Academics get constant training — it seems like every week or two the university trots out a new “module” and duns our email with notifications that we are REQUIRED to take it, and if we defer the training to a more convenient time the notifications don’t stop. It’s a lousy system, but necessary. It’s just that the methods are so poor. For example, this article on sexual harassment in science offers up a few criticisms.
Sexual harassment includes forcing people into sexual activity, giving unwanted sexual attention to someone and making unwanted comments or threats to someone based on their gender. The negative effects of sexual harassment also apply to the people who witness it and the organizations involved. The first thing that experts say needs to be overhauled is traditional sexual harassment training.
The computer-based format of some training modules is familiar to anyone starting a new job, including us. We remember laughable scenarios that were, at best, out of touch with how real people behave, or showed only the most extreme examples of harassment. The training was unrealistic, unmemorable and something to click through as fast as we could. Such passive, simplistic training typically fails, as sociologists Frank Dobbin of Harvard University and Alexandra Kalev of Tel Aviv University found in a Harvard Business Review analysis in 2020.
Training needs to be more in-person, according to experts. People can interact with a live instructor who has specialized knowledge of awkward topics and how to talk effectively about them. The trainers can take the backgrounds and ages of people in the group into account, answer questions in real time, and tailor their program to the organization; what people at a nonprofit might need could be different from workers at a big-box store or in an academic setting. And even in academia, training for scientists who work in the field could be different than for those who work in a lab.
This past weekend, after a week of emails telling me I am REQUIRED to take training in “Fundamentals of Disability Accommodations and Inclusive Course Design,” I did it. It was fundamentally terrible. I am 100% in agreement with the importance of the topic, and I took it very seriously and cleared my calendar and went through this self-paced online program in about an hour and a half. It consisted of a series of simple web pages emphasizing specific points, interspersed with 2-5 minute videos of faculty and students talking about how they solved certain problems. There were also short quizzes (a question or two) occasionally. It was totally trivial. I quickly realized that all I had to do was respect the students and work with them, the core lesson of the exercise, and I’d get everything right. That’s what I want to do, of course, but even if I were a student-hating psychopath, I could have easily breezed right through it all, and gotten my required email notification that I had taken the training and done well.
I’ve taken all the sexual harassment training the university offers, and many others on racial sensitivity and grant management, etc. They’re all the same, screen pages and short canned videos.
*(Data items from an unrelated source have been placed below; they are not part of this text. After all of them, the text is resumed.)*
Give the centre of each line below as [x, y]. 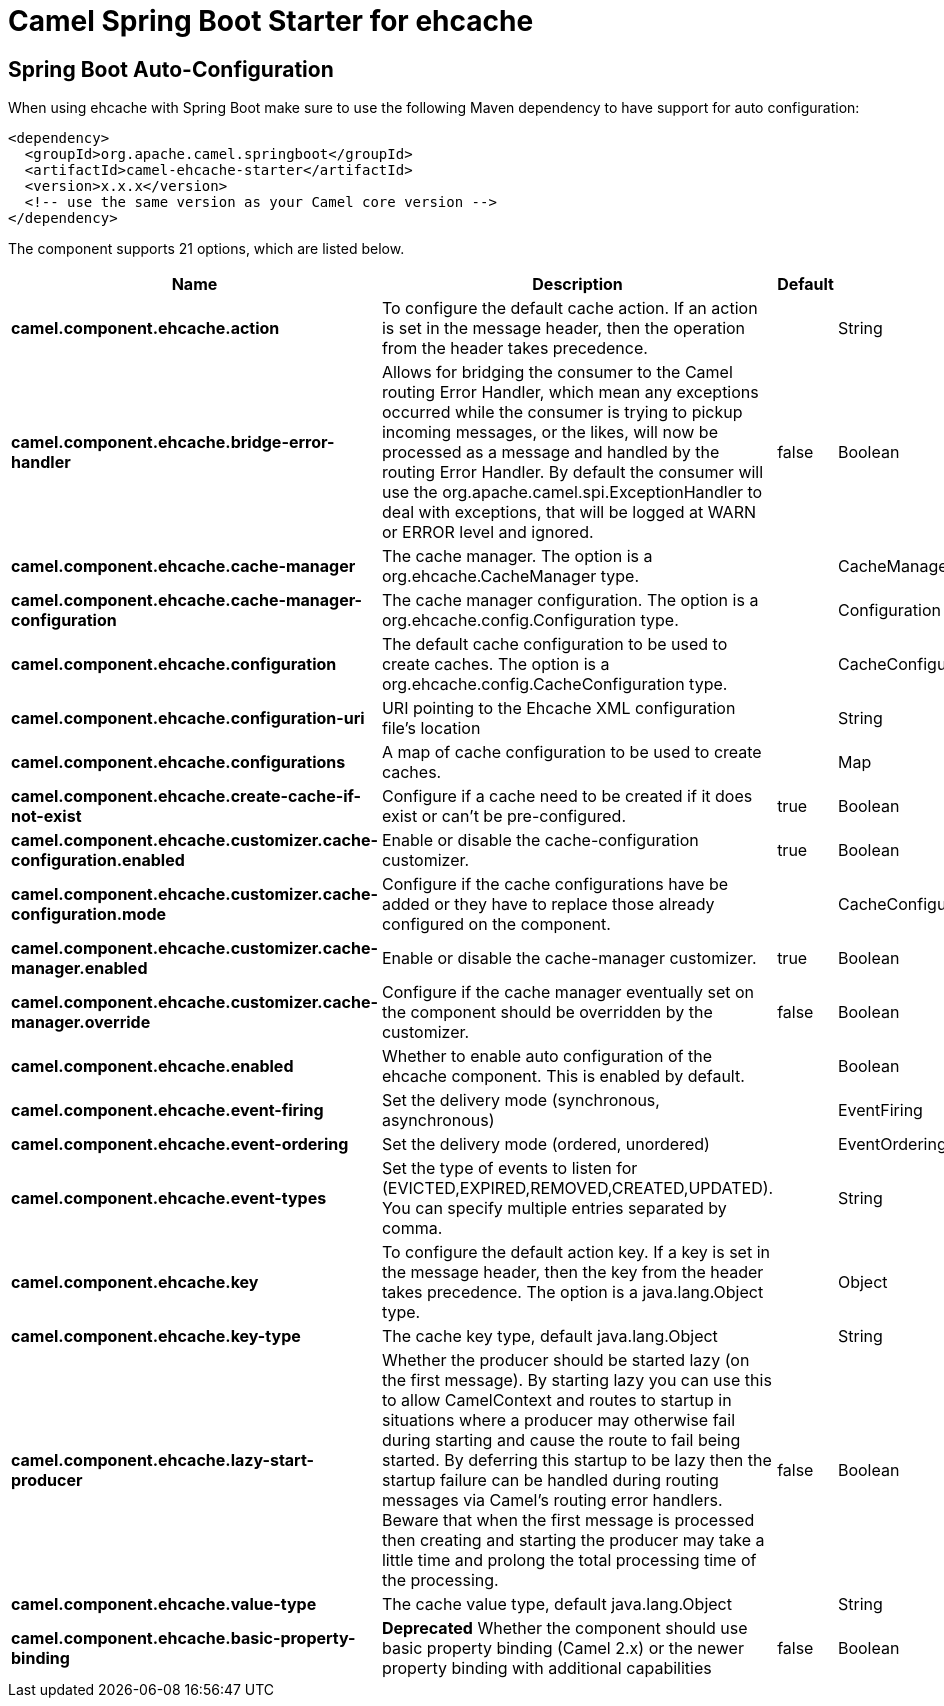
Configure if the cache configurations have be [555, 884]
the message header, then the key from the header [572, 1272]
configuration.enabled [98, 860]
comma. [412, 1228]
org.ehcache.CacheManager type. [510, 576]
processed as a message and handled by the [550, 452]
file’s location [431, 728]
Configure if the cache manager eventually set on [567, 992]

Like the article says, the “training was unrealistic, unmemorable and something to click through as fast as we could.” It’s unfortunate — they can do better. The best training I had here was on implicit bias, which was not done on a computer, but in a room with other faculty and a specialist who came in and talked to us and answered questions interactively. It also helped in that faculty who were opposed to the whole idea of the training publicly exposed themselves and made for great counter-examples.
I’m just thinking that this is a university, and we have a lot of people who are very good at teaching, yet somehow we have to take these training courses that are the modern equivalent of those horrible filmstrips we had to watch in the 1960s. Imagine if I were to teach my genetics course in the style of these online training courses — I’d be hauled in front of an academic tribunal and chastised severely for my incompetence at my job. You couldn’t even run an online course in any academic subject with this degree of rote key-clicking and low information density pages.
If universities were serious about rooting out and correcting sexual harassment, they have to do a little more than the equivalent of putting a check box online that says “I am not a sexual harasser.” That would take a little more money and investment of expertise, though.